#### [Work task]
Note each line of the listing that contains the string "tumbler", and copy it.

#### [Records provided]
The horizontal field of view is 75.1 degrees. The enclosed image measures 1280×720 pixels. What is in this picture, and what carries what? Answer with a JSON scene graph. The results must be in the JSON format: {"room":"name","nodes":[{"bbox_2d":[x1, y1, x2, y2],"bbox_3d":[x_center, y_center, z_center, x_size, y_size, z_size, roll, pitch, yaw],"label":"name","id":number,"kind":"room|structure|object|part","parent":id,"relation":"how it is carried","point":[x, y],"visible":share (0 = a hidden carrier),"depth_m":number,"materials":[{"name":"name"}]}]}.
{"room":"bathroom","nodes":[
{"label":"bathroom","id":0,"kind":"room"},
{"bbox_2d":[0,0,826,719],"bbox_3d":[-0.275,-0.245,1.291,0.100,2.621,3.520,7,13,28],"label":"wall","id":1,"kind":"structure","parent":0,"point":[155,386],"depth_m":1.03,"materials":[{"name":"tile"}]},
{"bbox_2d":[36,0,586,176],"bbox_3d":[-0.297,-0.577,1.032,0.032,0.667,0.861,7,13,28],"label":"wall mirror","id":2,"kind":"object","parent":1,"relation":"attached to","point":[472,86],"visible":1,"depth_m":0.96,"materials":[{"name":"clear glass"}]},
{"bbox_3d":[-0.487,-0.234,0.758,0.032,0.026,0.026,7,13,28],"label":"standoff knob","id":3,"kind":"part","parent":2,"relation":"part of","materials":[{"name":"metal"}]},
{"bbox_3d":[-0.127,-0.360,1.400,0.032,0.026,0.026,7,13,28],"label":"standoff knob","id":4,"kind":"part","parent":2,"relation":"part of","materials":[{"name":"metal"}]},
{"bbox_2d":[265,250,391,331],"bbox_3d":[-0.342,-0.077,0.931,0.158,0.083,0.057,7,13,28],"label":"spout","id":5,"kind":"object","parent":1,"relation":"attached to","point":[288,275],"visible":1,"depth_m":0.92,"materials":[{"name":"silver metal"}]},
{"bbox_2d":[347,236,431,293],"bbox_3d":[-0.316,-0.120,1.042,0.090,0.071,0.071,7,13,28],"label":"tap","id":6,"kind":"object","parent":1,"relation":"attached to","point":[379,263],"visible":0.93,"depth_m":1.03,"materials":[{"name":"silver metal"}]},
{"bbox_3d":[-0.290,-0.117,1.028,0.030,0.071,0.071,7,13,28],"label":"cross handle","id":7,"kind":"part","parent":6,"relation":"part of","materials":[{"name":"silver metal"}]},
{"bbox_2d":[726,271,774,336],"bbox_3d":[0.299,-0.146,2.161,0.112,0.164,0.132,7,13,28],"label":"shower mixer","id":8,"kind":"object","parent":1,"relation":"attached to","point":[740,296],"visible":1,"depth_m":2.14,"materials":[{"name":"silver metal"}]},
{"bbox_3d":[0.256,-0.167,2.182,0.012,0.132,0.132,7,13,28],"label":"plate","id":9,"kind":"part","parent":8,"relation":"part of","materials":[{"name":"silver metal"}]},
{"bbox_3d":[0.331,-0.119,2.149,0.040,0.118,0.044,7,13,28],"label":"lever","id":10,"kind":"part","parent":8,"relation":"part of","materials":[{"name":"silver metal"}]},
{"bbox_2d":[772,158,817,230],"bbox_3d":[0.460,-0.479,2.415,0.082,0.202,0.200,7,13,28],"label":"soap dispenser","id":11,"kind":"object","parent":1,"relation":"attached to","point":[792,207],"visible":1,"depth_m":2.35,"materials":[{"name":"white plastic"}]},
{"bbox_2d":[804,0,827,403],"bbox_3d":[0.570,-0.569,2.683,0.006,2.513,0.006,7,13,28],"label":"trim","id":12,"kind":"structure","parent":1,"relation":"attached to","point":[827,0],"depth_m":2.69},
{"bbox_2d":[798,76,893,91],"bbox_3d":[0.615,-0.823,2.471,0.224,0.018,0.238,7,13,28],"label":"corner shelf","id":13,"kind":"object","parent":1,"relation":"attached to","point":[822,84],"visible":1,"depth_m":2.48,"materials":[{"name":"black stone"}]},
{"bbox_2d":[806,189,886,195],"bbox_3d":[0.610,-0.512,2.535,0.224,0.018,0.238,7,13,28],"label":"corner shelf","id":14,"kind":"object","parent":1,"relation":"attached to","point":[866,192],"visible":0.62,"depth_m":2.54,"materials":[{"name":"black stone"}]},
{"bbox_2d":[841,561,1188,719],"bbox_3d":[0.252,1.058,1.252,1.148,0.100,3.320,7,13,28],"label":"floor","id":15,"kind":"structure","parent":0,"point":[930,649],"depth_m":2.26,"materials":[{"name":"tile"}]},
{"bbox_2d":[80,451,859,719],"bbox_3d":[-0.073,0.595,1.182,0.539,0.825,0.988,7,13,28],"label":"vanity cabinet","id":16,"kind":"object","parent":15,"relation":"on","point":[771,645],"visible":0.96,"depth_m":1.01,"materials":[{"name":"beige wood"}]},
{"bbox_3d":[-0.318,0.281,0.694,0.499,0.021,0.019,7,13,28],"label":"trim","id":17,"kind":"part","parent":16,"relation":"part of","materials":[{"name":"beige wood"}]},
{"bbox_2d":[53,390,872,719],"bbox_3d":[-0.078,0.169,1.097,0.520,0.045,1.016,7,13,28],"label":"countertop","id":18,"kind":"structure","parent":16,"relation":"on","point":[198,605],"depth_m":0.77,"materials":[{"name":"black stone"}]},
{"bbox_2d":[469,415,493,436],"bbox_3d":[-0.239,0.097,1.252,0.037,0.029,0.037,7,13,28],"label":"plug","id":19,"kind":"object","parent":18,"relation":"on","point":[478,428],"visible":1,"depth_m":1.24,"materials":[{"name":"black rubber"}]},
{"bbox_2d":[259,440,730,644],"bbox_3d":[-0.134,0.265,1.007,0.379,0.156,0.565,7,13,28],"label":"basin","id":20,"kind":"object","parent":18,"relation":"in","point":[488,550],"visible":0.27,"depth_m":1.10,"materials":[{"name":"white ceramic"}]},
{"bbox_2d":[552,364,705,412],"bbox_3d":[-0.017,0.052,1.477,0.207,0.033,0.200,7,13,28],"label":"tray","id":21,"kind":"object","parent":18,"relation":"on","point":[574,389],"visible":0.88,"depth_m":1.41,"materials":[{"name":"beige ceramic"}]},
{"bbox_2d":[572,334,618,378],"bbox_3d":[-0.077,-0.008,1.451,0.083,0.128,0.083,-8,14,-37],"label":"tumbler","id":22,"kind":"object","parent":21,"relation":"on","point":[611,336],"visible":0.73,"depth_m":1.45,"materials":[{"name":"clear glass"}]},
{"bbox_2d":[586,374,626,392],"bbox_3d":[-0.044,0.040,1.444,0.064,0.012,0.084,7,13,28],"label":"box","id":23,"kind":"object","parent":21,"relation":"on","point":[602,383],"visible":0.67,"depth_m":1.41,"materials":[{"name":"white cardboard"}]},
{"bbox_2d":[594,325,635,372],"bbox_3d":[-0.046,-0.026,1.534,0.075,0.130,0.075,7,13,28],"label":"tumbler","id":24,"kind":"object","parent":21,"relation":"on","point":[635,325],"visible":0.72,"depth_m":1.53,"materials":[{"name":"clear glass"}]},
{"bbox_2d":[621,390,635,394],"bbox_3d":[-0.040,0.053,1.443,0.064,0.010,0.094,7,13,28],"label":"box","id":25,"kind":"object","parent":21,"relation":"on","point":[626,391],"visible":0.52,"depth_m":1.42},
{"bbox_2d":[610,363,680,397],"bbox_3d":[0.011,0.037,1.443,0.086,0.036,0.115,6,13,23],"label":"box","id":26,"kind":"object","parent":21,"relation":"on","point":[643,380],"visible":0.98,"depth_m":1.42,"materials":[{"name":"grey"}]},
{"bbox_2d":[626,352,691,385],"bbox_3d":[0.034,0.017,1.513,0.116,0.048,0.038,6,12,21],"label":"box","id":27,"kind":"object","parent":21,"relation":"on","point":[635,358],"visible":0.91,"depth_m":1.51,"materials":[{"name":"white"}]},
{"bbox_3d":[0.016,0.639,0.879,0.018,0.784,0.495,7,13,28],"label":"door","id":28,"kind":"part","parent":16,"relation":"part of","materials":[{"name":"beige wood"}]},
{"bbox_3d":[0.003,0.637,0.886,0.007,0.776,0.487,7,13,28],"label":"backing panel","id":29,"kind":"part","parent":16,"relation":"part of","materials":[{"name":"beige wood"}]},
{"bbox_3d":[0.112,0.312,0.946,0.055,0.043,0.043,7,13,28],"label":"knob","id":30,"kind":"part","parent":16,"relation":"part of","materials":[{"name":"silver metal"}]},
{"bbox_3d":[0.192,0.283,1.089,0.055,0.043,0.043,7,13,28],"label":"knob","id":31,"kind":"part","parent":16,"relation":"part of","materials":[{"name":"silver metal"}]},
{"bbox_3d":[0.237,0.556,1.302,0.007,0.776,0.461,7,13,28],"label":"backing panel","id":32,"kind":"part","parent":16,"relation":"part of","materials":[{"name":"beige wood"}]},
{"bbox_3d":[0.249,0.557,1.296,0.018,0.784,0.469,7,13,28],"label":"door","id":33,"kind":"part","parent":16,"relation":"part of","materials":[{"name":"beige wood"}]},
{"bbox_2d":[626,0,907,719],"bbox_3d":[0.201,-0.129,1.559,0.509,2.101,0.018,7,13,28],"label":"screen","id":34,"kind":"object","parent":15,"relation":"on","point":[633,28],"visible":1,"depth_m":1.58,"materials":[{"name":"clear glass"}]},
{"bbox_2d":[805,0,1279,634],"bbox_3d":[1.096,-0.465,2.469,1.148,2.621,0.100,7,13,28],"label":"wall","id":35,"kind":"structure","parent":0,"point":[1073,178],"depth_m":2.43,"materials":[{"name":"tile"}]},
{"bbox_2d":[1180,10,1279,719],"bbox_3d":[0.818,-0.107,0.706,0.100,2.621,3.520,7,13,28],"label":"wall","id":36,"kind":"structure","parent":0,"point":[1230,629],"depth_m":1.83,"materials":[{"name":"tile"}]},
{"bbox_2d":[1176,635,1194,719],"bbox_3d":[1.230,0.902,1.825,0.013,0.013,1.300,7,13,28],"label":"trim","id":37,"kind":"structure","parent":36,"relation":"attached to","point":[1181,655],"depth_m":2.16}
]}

#### [Output for this exercise]
{"bbox_2d":[572,334,618,378],"bbox_3d":[-0.077,-0.008,1.451,0.083,0.128,0.083,-8,14,-37],"label":"tumbler","id":22,"kind":"object","parent":21,"relation":"on","point":[611,336],"visible":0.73,"depth_m":1.45,"materials":[{"name":"clear glass"}]},
{"bbox_2d":[594,325,635,372],"bbox_3d":[-0.046,-0.026,1.534,0.075,0.130,0.075,7,13,28],"label":"tumbler","id":24,"kind":"object","parent":21,"relation":"on","point":[635,325],"visible":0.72,"depth_m":1.53,"materials":[{"name":"clear glass"}]},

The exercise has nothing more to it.